The cost of a pension plan primarily depends on the contributions paid into it. Normally, contributions are broken down into three categories, i.e. regular employer contributions, regular employee contributions and voluntary contributions.
The contribution rules vary widely from plan to plan and are usually decided by the employer. Generally, employees are allowed to make additional voluntary contributions if they want.
Contributions can be set in different ways, such as:
- Percentage of salary
- Preset flat amount or based on hours worked
- Based on seniority
- Based on classes of employees
- Employer contributions based or not on employee contributions
The maximum contribution level is subject to certain tax rules.

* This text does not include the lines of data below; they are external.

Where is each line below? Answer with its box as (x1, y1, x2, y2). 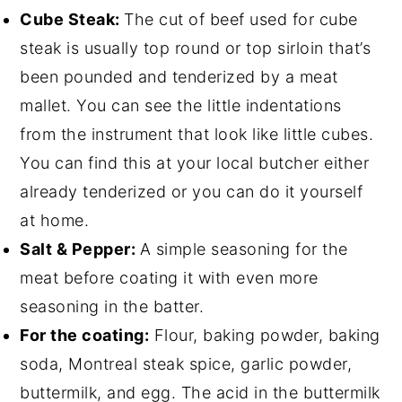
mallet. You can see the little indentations (20, 95, 342, 115)
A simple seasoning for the (139, 239, 348, 258)
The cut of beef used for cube (124, 9, 358, 29)
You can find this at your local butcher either (20, 153, 370, 172)
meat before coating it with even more (20, 267, 319, 287)
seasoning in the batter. (20, 296, 205, 316)
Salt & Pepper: (20, 239, 140, 258)
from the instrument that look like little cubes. (20, 124, 374, 144)

Returns and management fees are two elements that do not directly impact the cost of a plan, but rather affect the amounts that will accumulate in the plan.

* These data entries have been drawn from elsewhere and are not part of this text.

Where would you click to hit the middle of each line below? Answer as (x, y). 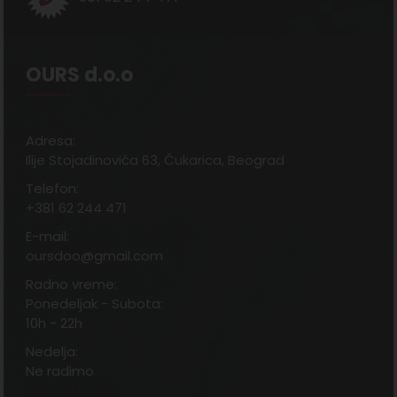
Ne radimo (60, 371)
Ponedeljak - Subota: (95, 304)
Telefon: (53, 189)
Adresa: (51, 141)
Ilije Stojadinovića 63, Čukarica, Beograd (156, 160)
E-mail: (48, 237)
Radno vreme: (72, 284)
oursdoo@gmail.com (95, 256)

The managers of the funds offered through group plans are continuously reviewed and monitored by the insurers to provide members with the highest possible risk-adjusted returns.
Several factors affect the level of management fees in a group:
- Total plan assets
- Number of members
- Annual contributions
- Type of plan (group RRSP, DPSP, DB, RPP, etc.)
- Investment funds offering
- Related services provided with the plan (e.g.: reports, targeted communications, etc.)
Costs are also strongly impacted by other less tangible factors, such as the quality of negotiations with the insurer, a recent call for tenders, the competitiveness of the insurance market, etc.